In another win for precision medicine, where therapies are matched to a patient’s specific genetic profile, the FDA approved ivosidenib for newly diagnosed patients 75-years-of-age and older with a genetic mutation known as IDH1. The FDA had approved ivosidenib in June 2018 for patients who had relapsed or did not respond to previous therapy.
While today’s approval of ivosidenib is based on a clinical trial in which newly diagnosed patients were treated with ivosidenib as a single agent, the drug continues to be tested in other trials, including LLS’s Beat AML Master Clinical trial, as a first-line therapy in combination with the chemotherapy drug azacitidine.

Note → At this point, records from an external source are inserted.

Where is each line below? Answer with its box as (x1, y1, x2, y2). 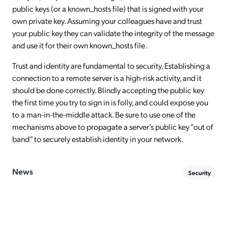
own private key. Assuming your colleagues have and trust (12, 15, 202, 26)
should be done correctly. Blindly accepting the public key (12, 84, 204, 95)
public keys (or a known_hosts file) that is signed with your (12, 3, 204, 14)
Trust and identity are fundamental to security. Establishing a (12, 60, 210, 71)
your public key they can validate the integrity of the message (12, 27, 214, 38)
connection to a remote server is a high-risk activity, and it (12, 72, 202, 83)
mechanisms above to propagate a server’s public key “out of (12, 121, 213, 132)
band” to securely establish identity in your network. (12, 133, 183, 144)
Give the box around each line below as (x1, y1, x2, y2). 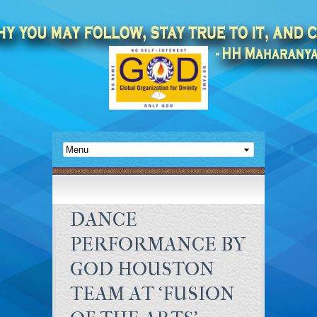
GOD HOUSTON (70, 258, 214, 280)
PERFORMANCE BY (70, 233, 246, 255)
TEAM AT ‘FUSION (70, 282, 235, 305)
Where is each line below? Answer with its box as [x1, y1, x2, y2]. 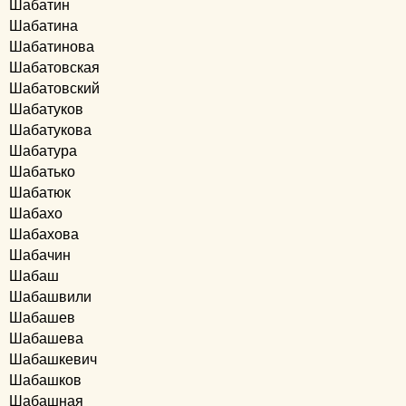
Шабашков [9, 372, 82, 388]
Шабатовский [9, 81, 100, 96]
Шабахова [9, 227, 79, 242]
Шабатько [9, 164, 75, 179]
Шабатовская [9, 60, 100, 75]
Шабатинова [9, 39, 94, 54]
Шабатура [9, 143, 77, 159]
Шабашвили [9, 289, 92, 304]
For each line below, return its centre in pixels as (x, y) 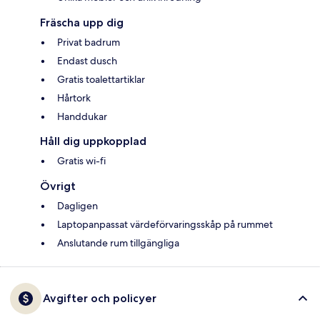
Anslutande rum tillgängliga (118, 243)
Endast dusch (87, 61)
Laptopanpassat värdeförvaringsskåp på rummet (165, 225)
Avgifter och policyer (100, 299)
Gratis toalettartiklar (101, 80)
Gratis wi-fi (81, 161)
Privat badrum (89, 42)
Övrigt (58, 186)
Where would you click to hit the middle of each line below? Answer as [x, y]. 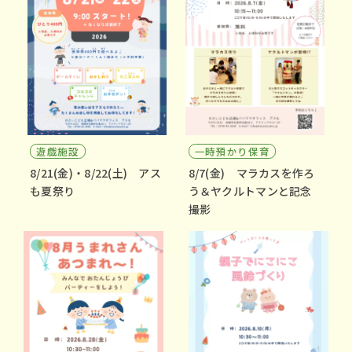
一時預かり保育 [232, 151]
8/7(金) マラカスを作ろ [251, 172]
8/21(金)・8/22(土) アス [96, 172]
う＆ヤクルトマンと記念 [250, 191]
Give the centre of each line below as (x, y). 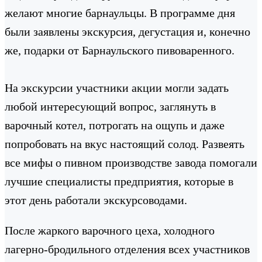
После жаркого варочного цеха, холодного (110, 230)
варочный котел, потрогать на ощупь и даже (115, 125)
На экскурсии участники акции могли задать (117, 87)
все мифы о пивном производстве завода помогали (131, 162)
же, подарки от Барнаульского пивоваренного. (120, 50)
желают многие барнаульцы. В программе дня (120, 13)
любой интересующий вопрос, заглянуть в (110, 106)
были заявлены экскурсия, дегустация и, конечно (127, 31)
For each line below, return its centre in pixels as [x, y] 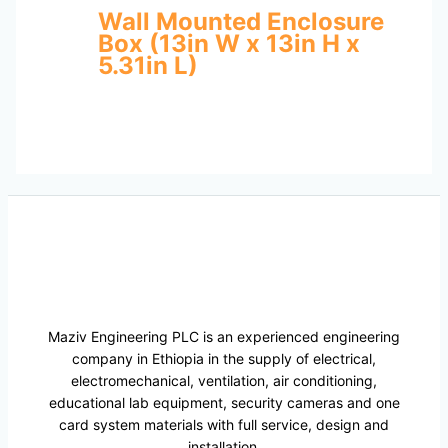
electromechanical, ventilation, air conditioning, [224, 381]
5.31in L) [147, 66]
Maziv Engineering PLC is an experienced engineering [224, 337]
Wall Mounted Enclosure [240, 22]
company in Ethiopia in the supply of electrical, [224, 359]
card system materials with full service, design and [224, 425]
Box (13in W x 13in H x [228, 44]
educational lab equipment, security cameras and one [224, 403]
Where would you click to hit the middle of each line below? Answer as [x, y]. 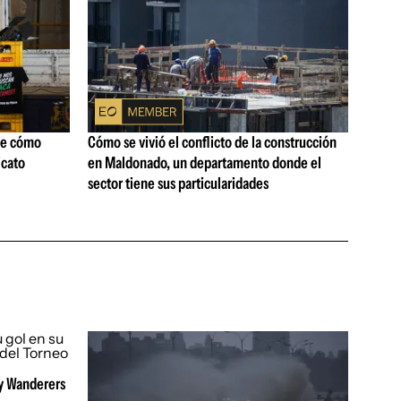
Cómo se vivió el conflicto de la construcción [212, 143]
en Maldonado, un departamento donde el [204, 163]
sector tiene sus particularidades [178, 184]
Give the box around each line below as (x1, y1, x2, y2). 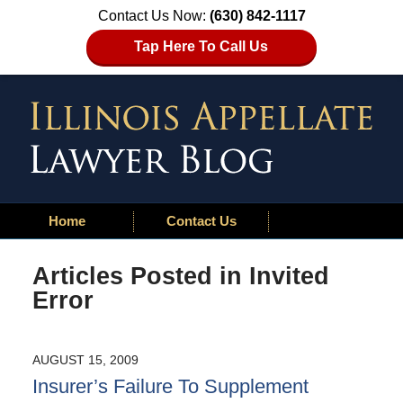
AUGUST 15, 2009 (31, 353, 139, 368)
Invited (248, 262, 329, 291)
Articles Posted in (31, 262, 242, 291)
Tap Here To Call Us (134, 39, 269, 54)
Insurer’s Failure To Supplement (31, 375, 309, 399)
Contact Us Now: (97, 8, 210, 23)

In 2016, LLS launched the groundbreaking Beat AML precision medicine study to test multiple targeted therapies simultaneously at multiple cancer centers around the country. Ivosidenib is being tested in Beat AML for newly diagnosed patients who are 60-years- of-age and older.
Today’s approval is based on findings from a phase 1 trial in which ivosidenib induced a 28.6% complete response (CR) rate and a CR plus CR with partial hematologic recovery (CRh) rate of 42.9%.
“For too long we’ve treated AML as a one-size-fits-all disease where it is really multiple subtypes of disease, and the outcomes for patients have been dismal,” said Louis J. DeGennaro, Ph.D., president and CEO of LLS. “Now, after four decades and millions of dollars invested, we are finally seeing results for AML patients that give us real reason for optimism.”